Howard v. Fidelity National Title Insurance Company
Filing
145
OPINION MEMORANDUM AND ORDER - IT IS HEREBY ORDERED that Defendants Motion for Summary Judgment [Doc. No. 80 ] is GRANTED. IT IS FURTHER ORDERED that Plaintiffs Motion to Enforce Subpoenas [Doc. No. 135 ] is DENIED. Plaintiff attached a letter to the Court from the correctional counselor confirming the veracity of these events. A separate judgment in accordance with this Opinion, Memorandum and Order is entered this same date. Signed by District Judge Henry Edward Autrey on 3/17/15. (KJS)
UNITED STATES DISTRICT COURT
EASTERN DISTRICT OF MISSOURI
EASTERN DIVISION
DERRICK HOWARD,
)
)
)
)
)
)
)
)
)
)
Plaintiff,
v.
FIDELITY NATIONAL TITLE
INSURANCE COMPANY,
Defendant,
No. 4:10CV2368 HEA
OPINION, MEMORANDUM AND ORDER
This matter is before the Court on Defendant’s Motion for Summary Judgment. [Doc. No.
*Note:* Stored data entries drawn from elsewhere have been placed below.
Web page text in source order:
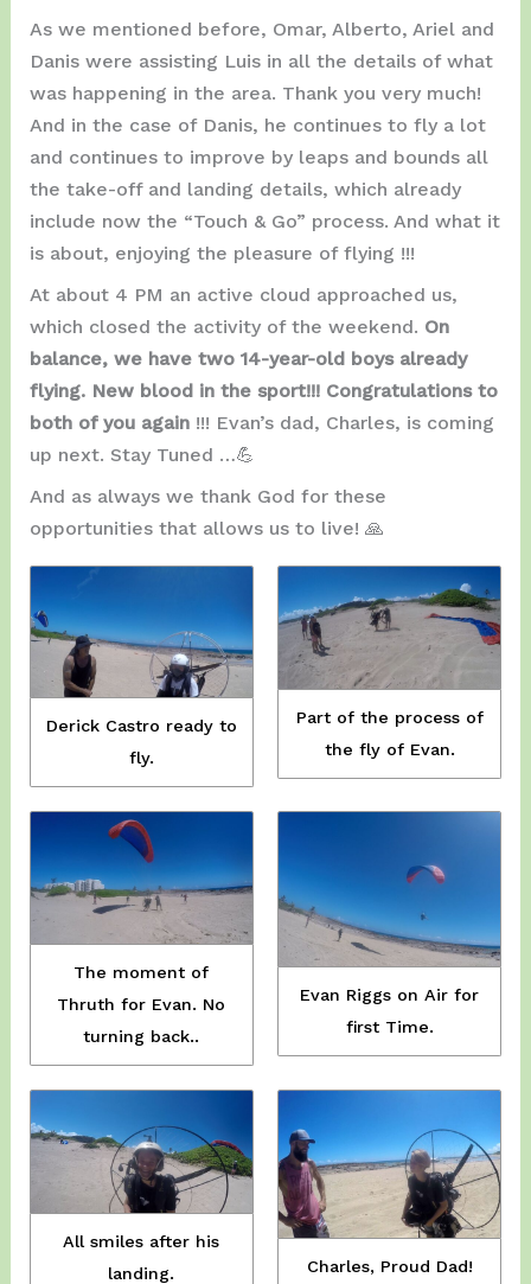
As we mentioned before, Omar, Alberto, Ariel and
Danis were assisting Luis in all the details of what
was happening in the area. Thank you very much!
And in the case of Danis, he continues to fly a lot
and continues to improve by leaps and bounds all
the take-off and landing details, which already
include now the “Touch & Go” process. And what it
is about, enjoying the pleasure of flying !!!
At about 4 PM an active cloud approached us,
which closed the activity of the weekend. On
balance, we have two 14-year-old boys already
flying. New blood in the sport!!! Congratulations to
both of you again!!! Evan’s dad, Charles, is coming
up next. Stay Tuned …💪
And as always we thank God for these
opportunities that allows us to live! 🙏
Derick Castro ready to
fly.
Part of the process of
the fly of Evan.
The moment of
Thruth for Evan. No
turning back..
Evan Riggs on Air for
first Time.
All smiles after his
landing.
Charles, Proud Dad!
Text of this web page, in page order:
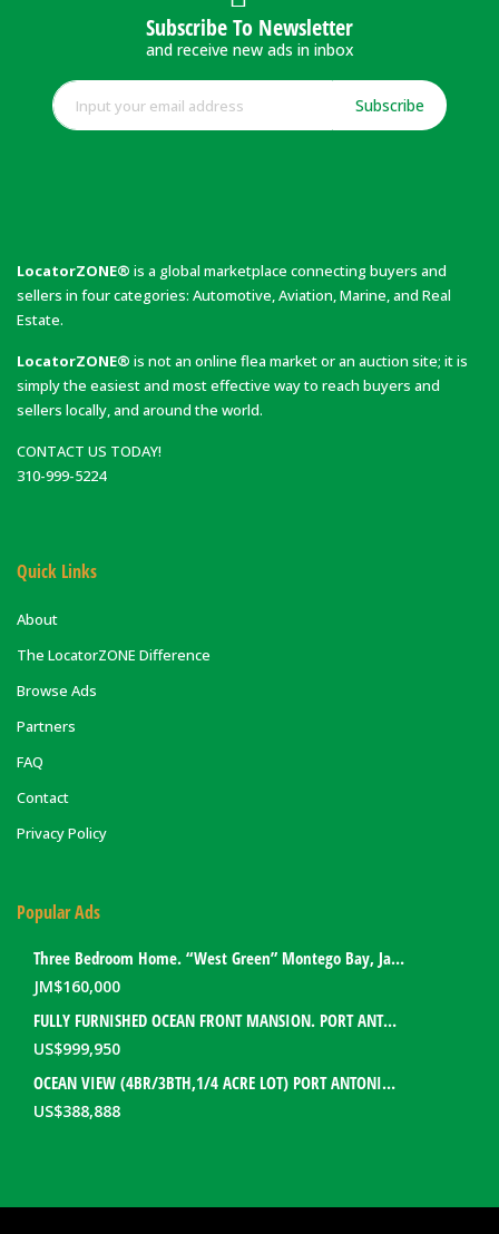
Subscribe To Newsletter
and receive new ads in inbox
Subscribe
LocatorZONE® is a global marketplace connecting buyers and
sellers in four categories: Automotive, Aviation, Marine, and Real
Estate.
LocatorZONE® is not an online flea market or an auction site; it is
simply the easiest and most effective way to reach buyers and
sellers locally, and around the world.
CONTACT US TODAY!
310-999-5224
Quick Links
About
The LocatorZONE Difference
Browse Ads
Partners
FAQ
Contact
Privacy Policy
Popular Ads
Three Bedroom Home. “West Green” Montego Bay, Jamaica
JM$160,000
FULLY FURNISHED OCEAN FRONT MANSION. PORT ANTONIO, JAMAICA
US$999,950
OCEAN VIEW (4BR/3BTH,1/4 ACRE LOT) PORT ANTONIO HOME. PORTLAND, JAMAICA
US$388,888
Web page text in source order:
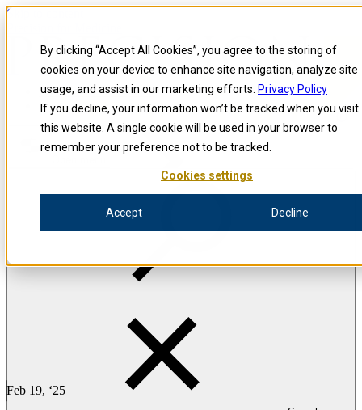
By clicking “Accept All Cookies”, you agree to the storing of
cookies on your device to enhance site navigation, analyze site
usage, and assist in our marketing efforts. Privacy Policy
If you decline, your information won’t be tracked when you visit
this website. A single cookie will be used in your browser to
remember your preference not to be tracked.
Cookies settings
Accept Decline
Skip to content
Precision for Medicine
Progress in Gastrointestinal Oncology: 5 Key Insights from
Feb 19, ‘25
8 min read
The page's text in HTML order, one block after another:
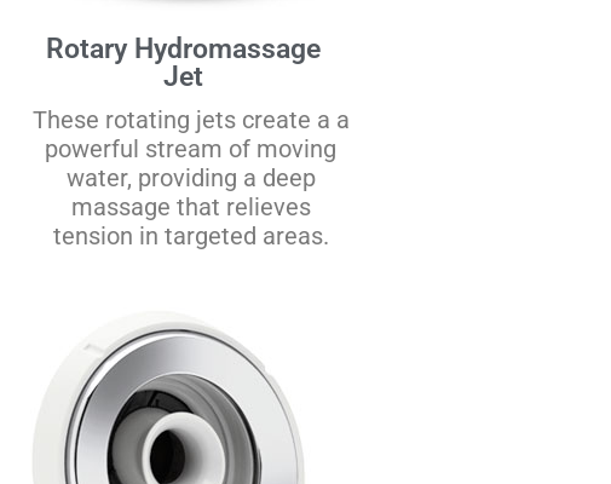
Rotary Hydromassage
Jet
These rotating jets create a a
powerful stream of moving
water, providing a deep
massage that relieves
tension in targeted areas.
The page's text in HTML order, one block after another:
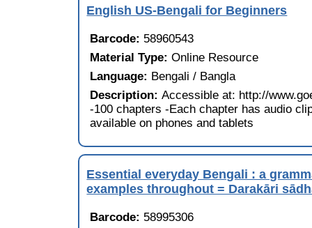
English US-Bengali for Beginners
Barcode: 58960543
Material Type:Online Resource
Language: Bengali / Bangla
Description:Accessible at: http://
-100 chapters -Each chapter has audio
available on phones and tablets
Essential everyday Bengali : a
examples throughout = Darakāri
Barcode: 58995306
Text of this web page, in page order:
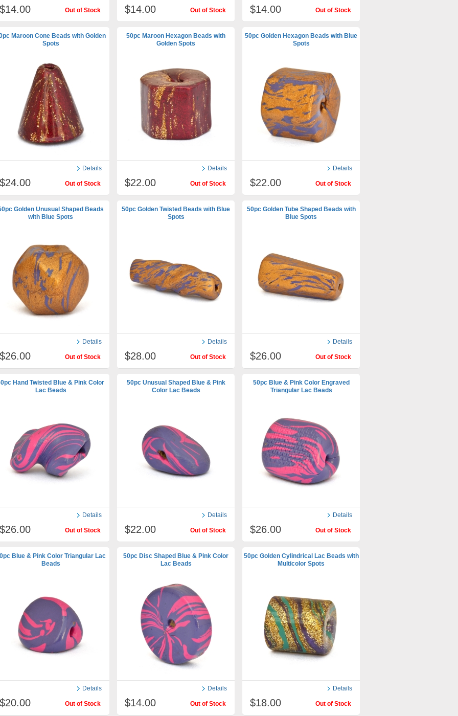
Out of Stock
$14.00 Out of Stock
$14.00 Out of Stock
$14.00
Maroon Cone Beads with Golden
Spots
Details
Out of Stock
$24.00
50pc Maroon Hexagon Beads with
Golden Spots
Details
Out of Stock
$22.00
50pc Golden Hexagon Beads with Blue
Spots
Details
Out of Stock
$22.00
Golden Unusual Shaped Beads
with Blue Spots
Details
Out of Stock
$26.00
50pc Golden Twisted Beads with Blue
Spots
Details
Out of Stock
$28.00
50pc Golden Tube Shaped Beads with
Blue Spots
Details
Out of Stock
$26.00
Hand Twisted Blue & Pink Color
Lac Beads
Details
Out of Stock
$26.00
50pc Unusual Shaped Blue & Pink
Color Lac Beads
Details
Out of Stock
$22.00
50pc Blue & Pink Color Engraved
Triangular Lac Beads
Details
Out of Stock
$26.00
Blue & Pink Color Triangular Lac
Beads
Details
Out of Stock
$20.00
50pc Disc Shaped Blue & Pink Color
Lac Beads
Details
Out of Stock
$14.00
50pc Golden Cylindrical Lac Beads with
Multicolor Spots
Details
Out of Stock
$18.00
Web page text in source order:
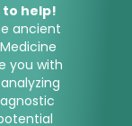
to help!
ancient
you with
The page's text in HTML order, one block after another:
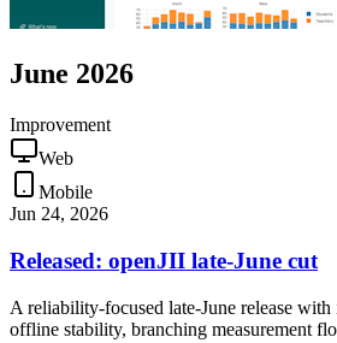
June 2026
Improvement
Web
Mobile
Jun 24, 2026
Released: openJII late-June cut
A reliability-focused late-June release
offline stability, branching measurement
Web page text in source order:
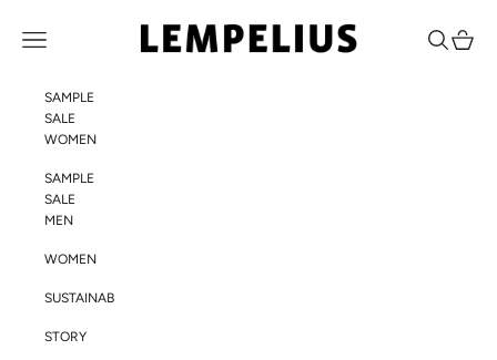
LEMPELIUS
Navigation menu Search
Cart
SAMPLE
SALE
WOMEN
SAMPLE
SALE
MEN
WOMEN
SUSTAINABILITY
STORY
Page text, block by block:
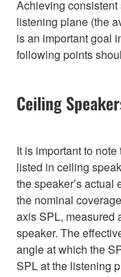
Achieving
listening plane (the
is an important goal
following points
Ceiling
It is important to
listed in ceiling
the speaker’s
the nominal
axis SPL, measured
speaker. The
angle at which the
SPL at the listening
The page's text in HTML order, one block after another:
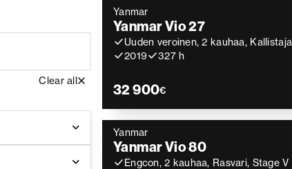
Clear all
Yanmar
Yanmar Vio 27
Uuden veroinen, 2 kauhaa, Kallistaja
2019
327 h
32 900€
Yanmar
Yanmar Vio 80
Engcon, 2 kauhaa, Rasvari, Stage V
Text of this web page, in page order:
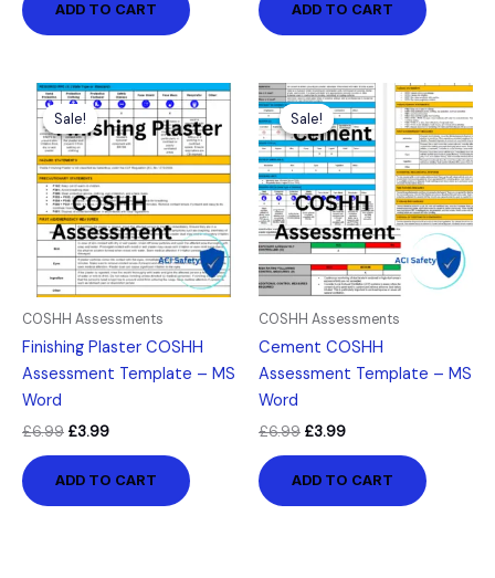
ADD TO CART ADD TO CART
Sale!
Sale!
COSHH Assessments
Finishing Plaster COSHH
Assessment Template – MS
Word
£6.99
Original
price
was:
£6.99.
£3.99
Current
price
is:
£3.99.
ADD TO CART
Sale!
Sale!
COSHH Assessments
Cement COSHH
Assessment Template – MS
Word
£6.99
Original
price
was:
£6.99.
£3.99
Current
price
is:
£3.99.
ADD TO CART
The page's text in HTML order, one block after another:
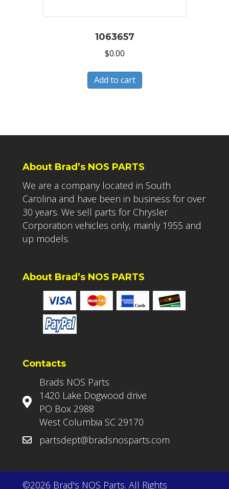
1063657
$0.00
Add to cart
About Brad’s NOS PARTS
We are a company located in South
Carolina and have been in business for over
30 years. We sell parts for Chrysler
Corporation vehicles only, mainly 1955 and
up models.
About Brad’s NOS PARTS
Contacts
Brads NOS Parts
1420 Lake Dogwood drive
PO Box 2988
West Columbia SC 29170
partsdept@bradsnosparts.com
©2026 Brad's NOS Parts. All Rights
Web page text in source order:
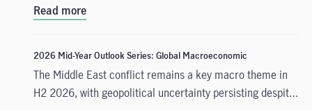
to capitalise on it.
Read more
2026 Mid-Year Outlook Series: Global Macroeconomic
The Middle East conflict remains a key macro theme in
H2 2026, with geopolitical uncertainty persisting despite

80]. Plaintiff has filed a response in opposition to the motion. [Doc. No. 121]. Defendant has
filed a Reply. [Doc. No. 127]. For the reasons set forth below, the Motion is granted.
Introduction
Plaintiff, who is proceeding pro se and is currently incarcerated, brought this action
seeking damages from Defendant for alleged insurance contract breaches relative to certain pieces
of real estate located at 4433 Kossuth, St. Louis, Missouri 63115 and 19015 Old Jamestown
Road, Florissant, Missouri, 63034. Plaintiff also seeks a Declaratory Judgment from this Court
that he is an insured party. Defendant seeks summary judgment based on its arguments that
Plaintiff has engaged in inequitable conduct; that he never paid for and is not covered under any
insurance contract; and that, even if he had paid for and received an insurance policy from
Defendant, his claims would not be covered.
Summary Judgment Standard
The standards for summary judgment are well settled. In determining whether summary
judgment should issue, the Court must view the facts and inferences from the facts in the light
most favorable to the nonmoving party. Matsushita Elec. Indus. Co., Ltd. v. Zenith Radio Corp.,
475 U.S. 574, 587, 106 S. Ct. 1348, 89 L. Ed. 2d 538 (1986); Woods v. DaimlerChrysler Corp.,
409 F.3d 984, 990 (8th Cir. 2005). The moving party has the burden to establish both the absence
of a genuine dispute of material fact and that it is entitled to judgment as a matter of law.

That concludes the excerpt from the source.